【 孫晧にまつわる虚と実 】
- 267年6月、孫晧は建業に新しい宮殿・顕明宮を建てた。これで孫晧は家臣の譴責・後宮の女官の増員・それに無駄な遷都・宮殿造りと、一通り暴君のやりそうな事は全てやってくれた事になる。逆に言えば暴君としては孫晧は個性がないとも言えそうだ。その辺がちょっと引っかかる部分でもある。今回はその辺を考えてみたい。
- 元々建業には孫権が建てた太初宮という宮殿があった。例の孫権が武昌宮の木材を再利用して、増築した宮殿である。【太康三年地記】によると太初宮は720メートル四方。故宮が縦が約700メートル・横が1キロくらいになる事を考えれば、まあ宮殿としては普通の大きさかもしれない。では顕明宮はどれくらいの大きさかというと、1200メートル四方。これは確かにでかい。

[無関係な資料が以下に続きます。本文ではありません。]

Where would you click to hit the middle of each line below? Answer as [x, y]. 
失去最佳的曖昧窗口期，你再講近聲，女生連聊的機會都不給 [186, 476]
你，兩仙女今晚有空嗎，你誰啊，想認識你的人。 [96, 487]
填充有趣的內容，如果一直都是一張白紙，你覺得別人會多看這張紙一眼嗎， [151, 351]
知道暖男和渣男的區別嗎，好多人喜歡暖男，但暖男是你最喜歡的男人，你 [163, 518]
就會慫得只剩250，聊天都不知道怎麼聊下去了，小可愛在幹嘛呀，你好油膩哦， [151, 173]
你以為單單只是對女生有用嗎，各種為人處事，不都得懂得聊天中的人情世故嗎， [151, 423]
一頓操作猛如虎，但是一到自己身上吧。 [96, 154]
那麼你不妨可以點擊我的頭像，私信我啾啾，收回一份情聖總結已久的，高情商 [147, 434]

これだけの物をこの時期に作る必要があるかと言われるとないとしか言いようがない。
- これに例によって【江表伝】からの注がついている。それによると、孫晧は郡守以下の官僚全員に山に入らせて木材の伐採の監督に当たらせ、多くの墳墓を壊して山や楼閣を作り、工芸の巧みをこらして宮殿を造らせたので出費が巨万の額にのぼったという。それに対して陸凱は必死に諫めたが孫晧は聞かなかった。ということになっている。
- どうもこの部分が怪しい気がするのだ。先に書いた【孫晧の女性遍歴】編でも、孫晧の左夫人の葬儀が豪奢だったとか、黄金のかんざしを作らせて国庫が空になったとかある。すると孫晧は何回国庫を空にしたことになるのだろう?そもそも【江表伝】は呉を持ち上げる書であり、孫堅・孫策・孫権は良く書いているが、亡国の主である孫晧は必要以上に貶めている感じがするのである。
- だから、個人的には孫晧の暴虐性をことさらに強調する記述で陳寿の本文でない部分は、かなり怪しいと見て良いと思っている。例えば、殺した家臣の死骸を狼に食わせたとか、この顕明宮の費用に関する部分とかである。これは孫晧の虚の部分、つまり誇張の部分だろう。では実の部分とは何かというと家臣の譴責・遷都・宮殿作りといった行動として現れている部分である。これは事実として動かしようがない部分であるから信憑性が高い。要するに孫晧は酷評されてしかるべき事はしているのだ。ただそれに尾ひれがついている感じは否めない。
- さて、この267年には右丞相の万彧が中央を離れ、巴丘の守備についている。この後、270年には再び建業に戻るが、272年には、孫晧から譴責を受け、悶死。その子弟たちは廬陵に強制移住となる。滕牧の場合もそうだが、孫晧の場合、中央にいた者が地方に出される時は、その人物はやばいと言って良さそうだ。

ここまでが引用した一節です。